Exactly the lines from the one with "Privacy Policy" to the end of the data below should be set down, and no others.

▶ [Extracted records]:
####################
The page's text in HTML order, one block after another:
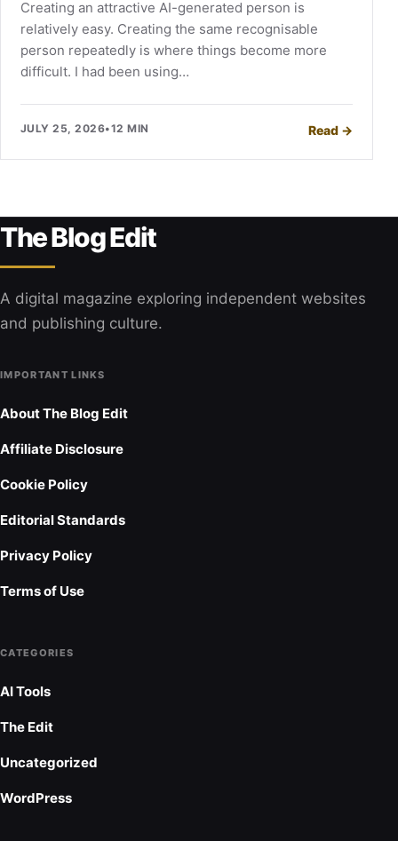
Creating an attractive AI-generated person is
relatively easy. Creating the same recognisable
person repeatedly is where things become more
difficult. I had been using…
JULY 25, 2026•12 MIN Read →
The Blog Edit
A digital magazine exploring independent websites
and publishing culture.
IMPORTANT LINKS
About The Blog Edit
Affiliate Disclosure
Cookie Policy
Editorial Standards
Privacy Policy
Terms of Use
CATEGORIES
AI Tools
The Edit
Uncategorized
WordPress
####################
▶ [Your response]:
Privacy Policy
Terms of Use
CATEGORIES
AI Tools
The Edit
Uncategorized
WordPress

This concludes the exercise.